Data items:
******

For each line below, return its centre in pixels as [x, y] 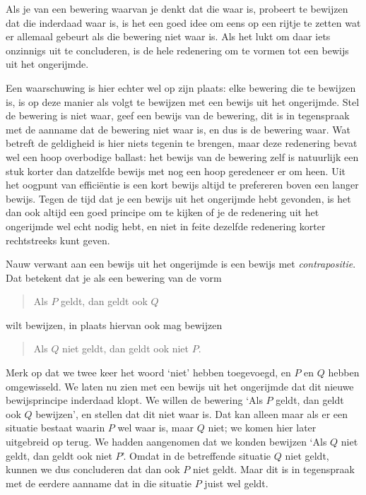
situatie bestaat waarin [55, 428]
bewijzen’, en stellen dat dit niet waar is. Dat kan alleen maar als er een [192, 413]
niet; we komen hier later [262, 428]
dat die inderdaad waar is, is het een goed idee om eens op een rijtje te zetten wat [183, 22]
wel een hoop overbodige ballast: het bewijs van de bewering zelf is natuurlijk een [182, 156]
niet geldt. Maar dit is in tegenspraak [274, 469]
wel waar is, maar [155, 428]
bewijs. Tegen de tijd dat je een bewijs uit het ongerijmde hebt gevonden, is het [178, 198]
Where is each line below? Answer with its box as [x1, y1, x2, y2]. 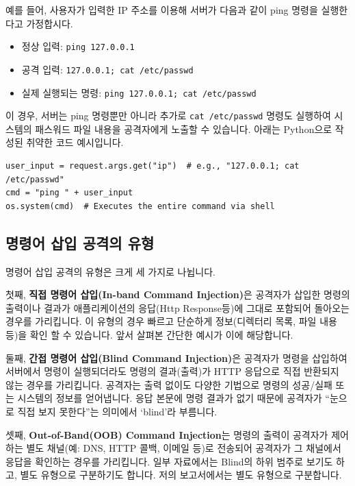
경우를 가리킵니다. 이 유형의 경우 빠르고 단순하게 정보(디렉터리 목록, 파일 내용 [5, 314, 337, 328]
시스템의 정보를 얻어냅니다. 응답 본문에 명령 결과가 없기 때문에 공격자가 [17, 391, 322, 405]
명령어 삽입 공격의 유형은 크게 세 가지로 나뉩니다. [5, 264, 216, 278]
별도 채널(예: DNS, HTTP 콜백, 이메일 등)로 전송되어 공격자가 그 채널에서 [26, 441, 341, 455]
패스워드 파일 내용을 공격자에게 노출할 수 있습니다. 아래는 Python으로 [35, 121, 332, 136]
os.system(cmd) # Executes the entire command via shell [5, 201, 275, 211]
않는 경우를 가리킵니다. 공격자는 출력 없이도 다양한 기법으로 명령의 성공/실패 [5, 377, 332, 391]
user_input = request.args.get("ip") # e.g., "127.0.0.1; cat [5, 161, 300, 171]
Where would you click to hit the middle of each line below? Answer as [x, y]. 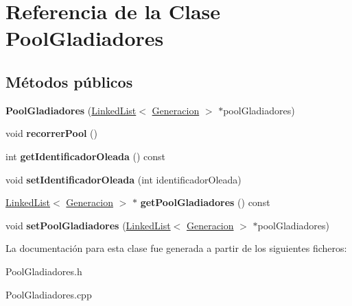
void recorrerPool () [51, 133]
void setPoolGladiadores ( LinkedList [88, 225]
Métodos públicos [69, 81]
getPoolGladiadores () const [205, 202]
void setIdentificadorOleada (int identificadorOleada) [124, 179]
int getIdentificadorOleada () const [86, 156]
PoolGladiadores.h [44, 271]
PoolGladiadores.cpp [49, 294]
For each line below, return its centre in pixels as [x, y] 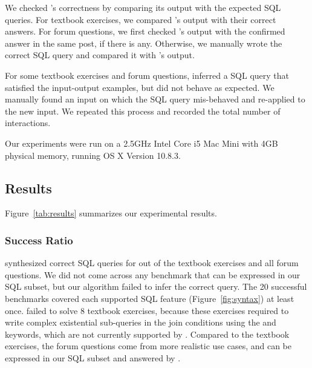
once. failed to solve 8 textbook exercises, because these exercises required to [147, 310]
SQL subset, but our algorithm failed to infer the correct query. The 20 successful [156, 286]
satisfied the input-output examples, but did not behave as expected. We [140, 87]
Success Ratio [39, 240]
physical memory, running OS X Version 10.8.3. [93, 155]
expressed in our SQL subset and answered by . [93, 357]
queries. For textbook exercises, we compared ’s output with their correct [141, 19]
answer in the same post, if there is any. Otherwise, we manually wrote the [144, 43]
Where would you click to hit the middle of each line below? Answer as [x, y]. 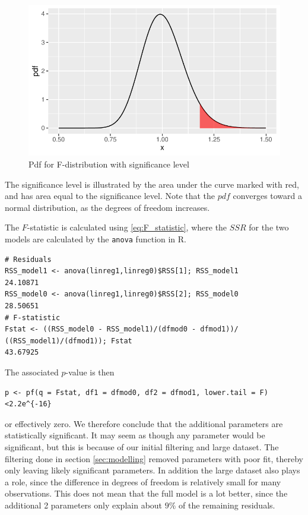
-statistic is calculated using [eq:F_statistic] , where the [127, 227]
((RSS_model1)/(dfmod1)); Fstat [69, 341]
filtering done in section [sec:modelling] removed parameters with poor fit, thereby [154, 458]
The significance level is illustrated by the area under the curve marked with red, [152, 184]
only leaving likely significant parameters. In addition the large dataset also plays [153, 470]
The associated [32, 372]
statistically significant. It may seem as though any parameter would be [135, 435]
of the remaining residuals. [227, 505]
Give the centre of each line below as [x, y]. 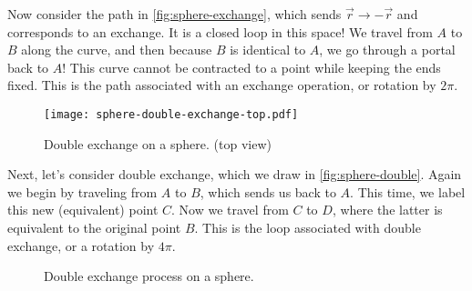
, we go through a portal [387, 50]
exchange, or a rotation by [81, 245]
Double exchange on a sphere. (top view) [158, 143]
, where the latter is [387, 210]
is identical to [268, 50]
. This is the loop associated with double [308, 227]
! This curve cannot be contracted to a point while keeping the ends [251, 67]
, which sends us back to [268, 191]
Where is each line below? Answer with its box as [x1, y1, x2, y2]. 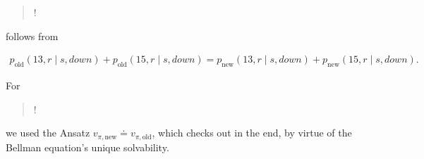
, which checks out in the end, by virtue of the [152, 125, 352, 140]
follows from [6, 28, 59, 43]
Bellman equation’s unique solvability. [6, 139, 169, 154]
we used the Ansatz [6, 125, 90, 140]
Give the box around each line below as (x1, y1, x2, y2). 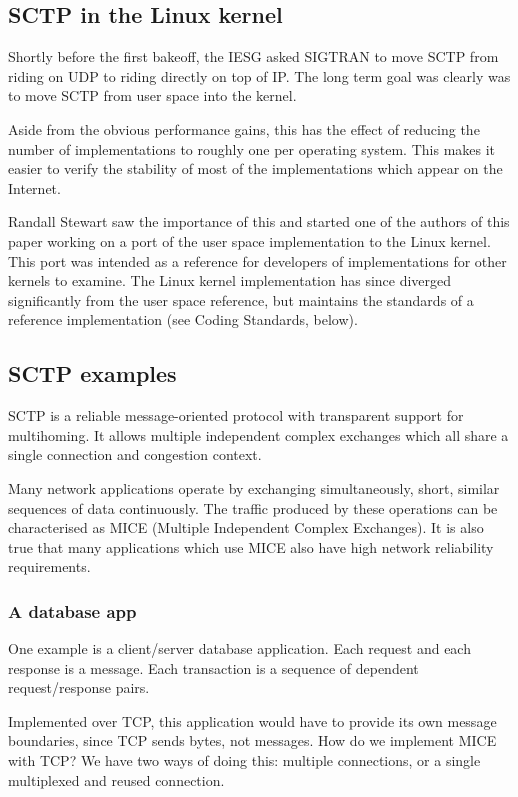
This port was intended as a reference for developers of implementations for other (8, 250, 507, 271)
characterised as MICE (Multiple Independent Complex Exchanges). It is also (8, 517, 484, 538)
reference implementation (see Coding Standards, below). (8, 309, 358, 330)
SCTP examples (8, 358, 177, 389)
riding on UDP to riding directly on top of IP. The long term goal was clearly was (8, 65, 511, 86)
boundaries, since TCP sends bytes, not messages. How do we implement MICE (8, 730, 497, 751)
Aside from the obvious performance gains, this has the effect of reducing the (8, 118, 480, 139)
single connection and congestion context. (8, 444, 262, 465)
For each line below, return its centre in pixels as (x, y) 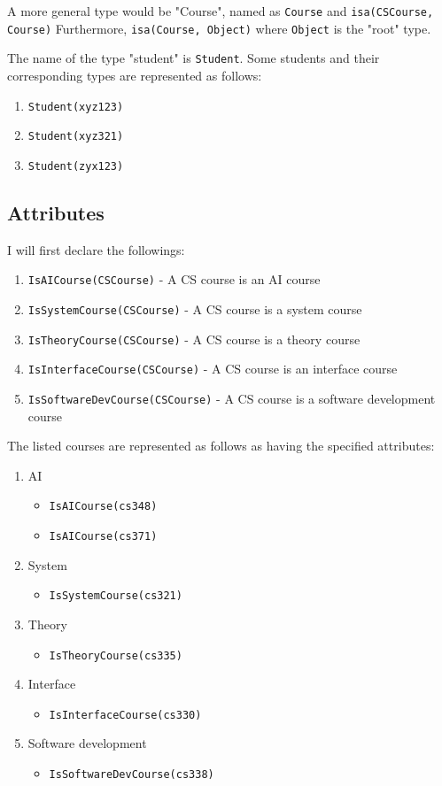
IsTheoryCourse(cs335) (116, 655)
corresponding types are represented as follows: (135, 75)
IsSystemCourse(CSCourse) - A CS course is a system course (195, 308)
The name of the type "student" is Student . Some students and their (194, 58)
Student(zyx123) (76, 166)
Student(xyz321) (76, 137)
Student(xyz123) (76, 107)
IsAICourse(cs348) (103, 507)
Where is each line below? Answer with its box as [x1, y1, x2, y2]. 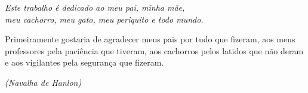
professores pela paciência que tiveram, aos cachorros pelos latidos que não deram [5, 44, 304, 57]
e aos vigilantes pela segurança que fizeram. [5, 56, 164, 69]
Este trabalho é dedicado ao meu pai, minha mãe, [5, 1, 185, 13]
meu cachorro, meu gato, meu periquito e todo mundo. [5, 13, 204, 25]
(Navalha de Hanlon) [5, 76, 82, 88]
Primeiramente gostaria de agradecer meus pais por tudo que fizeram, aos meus [5, 33, 295, 45]
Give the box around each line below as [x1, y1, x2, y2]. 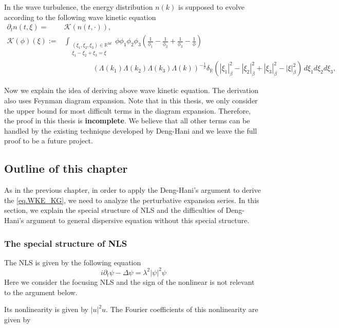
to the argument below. [4, 286, 78, 297]
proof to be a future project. [4, 135, 93, 146]
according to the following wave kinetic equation [4, 11, 156, 22]
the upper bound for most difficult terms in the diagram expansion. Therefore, [4, 105, 251, 116]
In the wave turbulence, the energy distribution [4, 2, 153, 12]
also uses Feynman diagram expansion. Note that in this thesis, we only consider [4, 95, 258, 106]
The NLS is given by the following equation [4, 257, 141, 267]
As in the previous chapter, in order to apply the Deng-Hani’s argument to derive [4, 185, 261, 195]
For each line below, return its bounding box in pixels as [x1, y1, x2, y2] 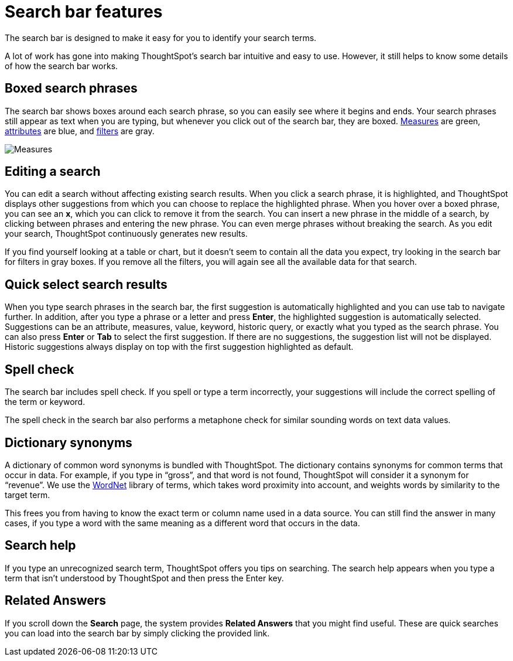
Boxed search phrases [5, 81, 138, 96]
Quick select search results [5, 277, 167, 292]
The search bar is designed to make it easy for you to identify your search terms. [5, 32, 317, 43]
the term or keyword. [5, 397, 85, 407]
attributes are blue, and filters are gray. [5, 125, 155, 136]
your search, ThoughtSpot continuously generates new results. [5, 229, 248, 239]
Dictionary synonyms [5, 435, 132, 450]
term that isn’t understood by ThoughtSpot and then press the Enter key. [5, 573, 284, 583]
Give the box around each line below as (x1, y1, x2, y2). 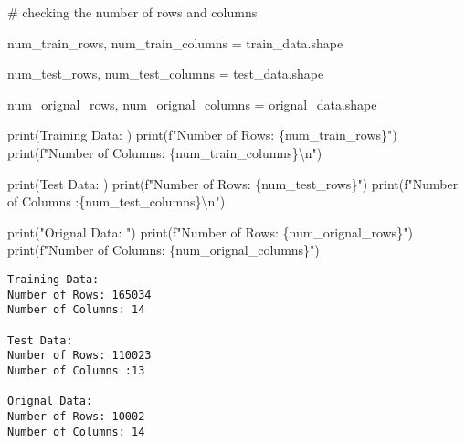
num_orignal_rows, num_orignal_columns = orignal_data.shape (7, 94, 377, 113)
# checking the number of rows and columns (7, 3, 258, 21)
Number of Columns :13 (7, 364, 145, 377)
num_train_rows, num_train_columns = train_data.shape (7, 33, 343, 52)
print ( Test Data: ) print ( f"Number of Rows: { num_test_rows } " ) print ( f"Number (7, 174, 459, 193)
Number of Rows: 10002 (7, 409, 145, 423)
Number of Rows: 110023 (7, 349, 152, 363)
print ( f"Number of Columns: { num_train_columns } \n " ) (7, 142, 322, 162)
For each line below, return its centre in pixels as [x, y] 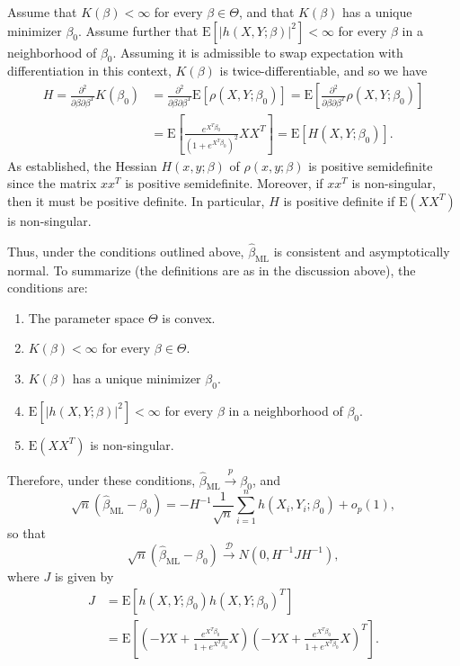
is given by [84, 576]
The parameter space [86, 317]
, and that [266, 12]
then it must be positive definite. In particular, [136, 200]
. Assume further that [138, 30]
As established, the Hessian [82, 165]
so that [27, 532]
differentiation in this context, [89, 71]
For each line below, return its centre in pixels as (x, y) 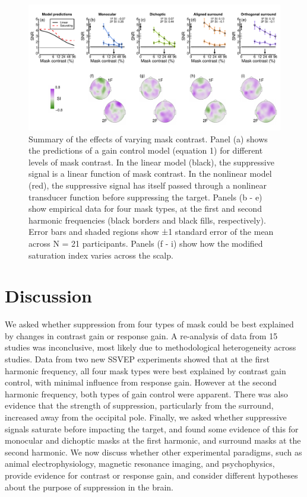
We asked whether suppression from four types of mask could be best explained (149, 324)
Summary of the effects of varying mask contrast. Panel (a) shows (148, 138)
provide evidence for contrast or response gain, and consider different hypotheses (151, 475)
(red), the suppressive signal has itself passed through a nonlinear (148, 185)
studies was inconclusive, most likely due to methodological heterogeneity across (151, 347)
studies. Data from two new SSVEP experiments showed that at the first (137, 359)
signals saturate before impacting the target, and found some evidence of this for (152, 428)
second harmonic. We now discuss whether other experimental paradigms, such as (153, 452)
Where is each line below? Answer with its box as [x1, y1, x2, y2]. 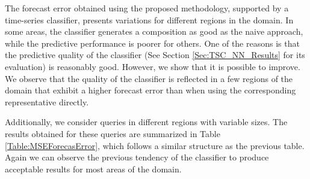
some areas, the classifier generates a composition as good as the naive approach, [5, 25, 303, 38]
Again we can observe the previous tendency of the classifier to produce [5, 151, 269, 163]
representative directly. [5, 95, 89, 108]
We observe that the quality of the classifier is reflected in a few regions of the [5, 72, 293, 84]
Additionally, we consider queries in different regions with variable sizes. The [5, 116, 288, 128]
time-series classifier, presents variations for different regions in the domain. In [5, 13, 294, 26]
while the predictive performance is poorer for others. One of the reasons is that [5, 37, 300, 49]
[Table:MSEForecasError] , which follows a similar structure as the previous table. [5, 139, 305, 151]
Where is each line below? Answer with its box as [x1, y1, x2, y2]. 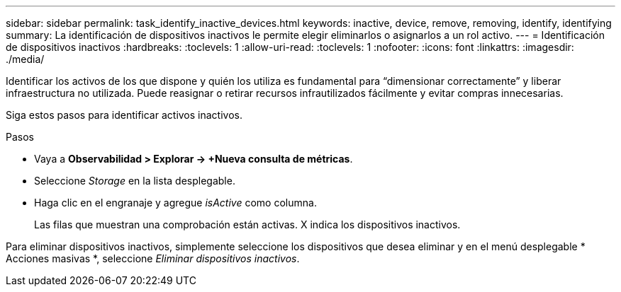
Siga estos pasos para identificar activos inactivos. [6, 109, 242, 121]
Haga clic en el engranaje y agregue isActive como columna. [34, 197, 317, 209]
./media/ [6, 53, 45, 65]
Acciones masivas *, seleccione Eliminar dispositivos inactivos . [6, 252, 300, 264]
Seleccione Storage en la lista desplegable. [34, 175, 235, 187]

******

Beginning with the first line of the records above, extract each line exactly through the line that holds "Métodos públicos [69, 81]", both ends included. Omit pictures.

_YOUR SOLUTION_
For each line below, return its centre in pixels as [x, y] 
situatie bestaat waarin [55, 428]
bewijzen’, en stellen dat dit niet waar is. Dat kan alleen maar als er een [192, 413]
niet; we komen hier later [262, 428]
dat die inderdaad waar is, is het een goed idee om eens op een rijtje te zetten wat [183, 22]
wel een hoop overbodige ballast: het bewijs van de bewering zelf is natuurlijk een [182, 156]
niet geldt. Maar dit is in tegenspraak [274, 469]
wel waar is, maar [155, 428]
bewijs. Tegen de tijd dat je een bewijs uit het ongerijmde hebt gevonden, is het [178, 198]
Where is each line below? Answer with its box as [x1, y1, x2, y2]. 
경우를 가리킵니다. 이 유형의 경우 빠르고 단순하게 정보(디렉터리 목록, 파일 내용 [5, 314, 337, 328]
시스템의 정보를 얻어냅니다. 응답 본문에 명령 결과가 없기 때문에 공격자가 [17, 391, 322, 405]
명령어 삽입 공격의 유형은 크게 세 가지로 나뉩니다. [5, 264, 216, 278]
별도 채널(예: DNS, HTTP 콜백, 이메일 등)로 전송되어 공격자가 그 채널에서 [26, 441, 341, 455]
패스워드 파일 내용을 공격자에게 노출할 수 있습니다. 아래는 Python으로 [35, 121, 332, 136]
os.system(cmd) # Executes the entire command via shell [5, 201, 275, 211]
않는 경우를 가리킵니다. 공격자는 출력 없이도 다양한 기법으로 명령의 성공/실패 [5, 377, 332, 391]
user_input = request.args.get("ip") # e.g., "127.0.0.1; cat [5, 161, 300, 171]
Where would you click to hit the middle of each line below? Answer as [x, y]. 
void recorrerPool () [51, 133]
void setPoolGladiadores ( LinkedList [88, 225]
Métodos públicos [69, 81]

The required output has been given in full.